Luna: An AI Assistant That Works While I Sleep

Luna monitors, follows up, and takes action on her own—powered by a local LLM and a team of background agents.

Posted Jan 31, 2026 Updated Jan 31, 2026

By Ovidiu Dan

4 min read

Luna is an always-on AI assistant built for one user: me. She keeps her own memory updated, searches the web, analyzes YouTube videos, runs Python code in a sandbox, manages a team of background agents that check on things while I’m away, and texts me via Signal when something needs my attention. She runs entirely locally on the MiniMax M2.1 model on my AI workstation.

Luna builds up knowledge about me over time as we talk. She stores documents like “User Profile”, “Whidbey Island Favorite Places”, and “Entertainment Preferences”. She knows my family members’ names and birthdays, my favorite restaurant, what video games I like.

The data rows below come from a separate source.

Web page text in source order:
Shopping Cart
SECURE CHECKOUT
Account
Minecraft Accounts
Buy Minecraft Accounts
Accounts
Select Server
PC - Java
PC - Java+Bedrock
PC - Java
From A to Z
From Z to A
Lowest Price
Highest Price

When I mention something new, she decides whether to create a new memory or update an existing one. That’s how she knew which restaurant I meant and could look up its current rating.

Background Tasks

Ask Luna to “check something every month” and she creates a task that runs on its own:

  
schedule_background_task(
    interval="30 days",
    task="Search for new/upcoming theater musicals at Village Theatre, 
          Paramount Theatre, and 5th Avenue Theatre in the Seattle area. 
          Compile a report with show titles, dates, ticket links, 
          and brief descriptions."
)

Tasks persist across restarts. If Luna goes down and comes back up, she picks up where she left off. If a task was supposed to run while she was offline, it runs once on startup—no spam of catch-up notifications.

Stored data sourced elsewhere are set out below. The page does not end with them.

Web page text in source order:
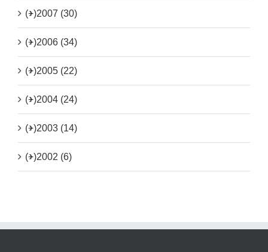
(+)2007 (30)
(+)2006 (34)
(+)2005 (22)
(+)2004 (24)
(+)2003 (14)
(+)2002 (6)

Each task agent remembers what it already told me. When it runs again, it compares new findings against that history and only reports the diff—genuinely new information. If nothing changed, it stays quiet. Nobody wants “I checked and found nothing” every hour.

Tools

Luna has access to several tools, and background tasks can use them too.

Web Search — Uses Gemini’s grounding to search the web and return answers with source URLs.

YouTube Analysis — Gemini ingests video audio and visuals. Ask Luna to summarize a video, answer questions about specific moments, or extract names and products mentioned.

Maps Search — Location-aware queries. “Best ramen near me” returns places with descriptions and Google Maps links.

Python Sandbox — Sandboxed code execution via Anthropic’s runtime. Numpy, pandas, matplotlib, scipy available. No network access.

Persistent Memory — Stores and updates documents about me over time, as described above.

Signal Integration

Luna can text me:

python main.py --signal --signal-phone +14155551234

When I create a task via Signal, Luna saves my phone number. Hours later when the task finds something, she texts me directly.

Example: Theater Monitoring

Every month, Luna checks what’s coming up at my local theaters and sends me a summary via Signal:

Luna: Here's your theater report! A few highlights:

Hot right now:
• 9 to 5 at Village Theatre (Everett) - running until Feb 8
• Spamalot at 5th Avenue - Feb 4-15
• A Beautiful Noise (Neil Diamond) at Paramount - Jan 13-18

Coming soon:
• The Wiz at Paramount (Feb 10-15) - the new touring production
• Grease at Village Theatre Issaquah (Mar 24 - May 3)

Big ones to watch:
• Les Misérables at Paramount (Apr 7-19)
• Phantom of the Opera at Paramount (May 13-24)

The task ran in the background, searched the web, compiled the report, and texted me. I didn’t have to remember to check.

The Stack

FastAPI — Python web framework exposing OpenAI-compatible endpoints
vLLM — Local LLM inference backend running MiniMax M2.1
Gemini APIs — Powers web search, Maps search, and YouTube analysis via grounding
Anthropic Sandbox Runtime — Isolated Python execution with numpy, pandas, matplotlib, scipy
Signal CLI REST API — Mobile messaging via Docker
MCP servers — Extensible tool access (filesystem, etc.)
JSON files — Simple persistence for tasks and memory

Why Local?

Running against a local LLM means background tasks can burn through millions of tokens without API costs adding up. A task checking something every 5 minutes for a month is a lot of inference. With local hardware, the marginal cost is zero.

More importantly, I control everything. The orchestrator logic, task scheduling, memory system, tool integrations—all of it is code I can change. When I want Luna to behave differently, I edit the prompts or add tools. No waiting for a provider to ship a feature.

The goal is an assistant that handles ongoing responsibilities, not just one-off questions.

This post is licensed under CC BY 4.0 by the author.